What is required
Among the entries below, copy only the span from the line containing "and domestic flights, offering" through the line containing "Related Products [209, 334]". Do so exactly, and skip the pictures.

Study material
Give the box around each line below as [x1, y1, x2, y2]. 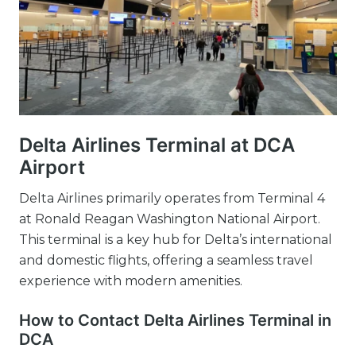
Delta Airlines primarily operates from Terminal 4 [19, 191, 325, 206]
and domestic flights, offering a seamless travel [19, 253, 313, 268]
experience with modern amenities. [19, 273, 242, 288]
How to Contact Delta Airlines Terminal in [19, 311, 331, 330]
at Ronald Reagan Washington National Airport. [19, 211, 320, 226]
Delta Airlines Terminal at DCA [19, 133, 295, 157]
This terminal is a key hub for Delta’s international [19, 232, 332, 247]
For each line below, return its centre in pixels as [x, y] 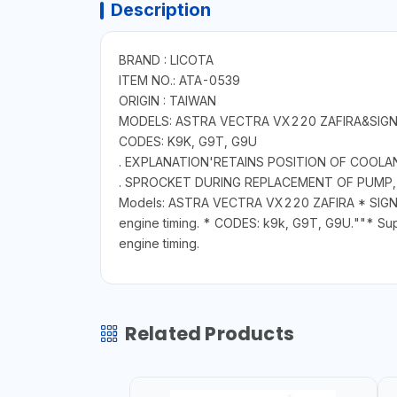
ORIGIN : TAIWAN [167, 101]
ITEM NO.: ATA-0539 [179, 81]
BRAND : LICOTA [166, 60]
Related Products [209, 334]
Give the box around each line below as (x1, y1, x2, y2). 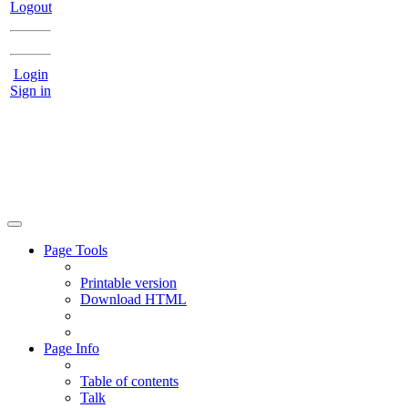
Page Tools (44, 242, 107, 258)
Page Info (44, 341, 99, 356)
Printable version (80, 275, 177, 291)
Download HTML (80, 291, 187, 307)
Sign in (10, 83, 51, 98)
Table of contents (80, 373, 178, 389)
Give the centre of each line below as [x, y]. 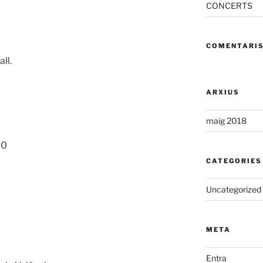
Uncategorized [233, 190]
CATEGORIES [234, 161]
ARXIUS [222, 92]
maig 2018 [226, 121]

Result of the task
and domestic flights, offering a seamless travel [19, 253, 313, 268]
experience with modern amenities. [19, 273, 242, 288]
How to Contact Delta Airlines Terminal in [19, 311, 331, 330]
at Ronald Reagan Washington National Airport. [19, 211, 320, 226]
Delta Airlines Terminal at DCA [19, 133, 295, 157]
This terminal is a key hub for Delta’s international [19, 232, 332, 247]
For each line below, return its centre in pixels as [x, y] 
ORIGIN : TAIWAN [167, 101]
ITEM NO.: ATA-0539 [179, 81]
BRAND : LICOTA [166, 60]
Related Products [209, 334]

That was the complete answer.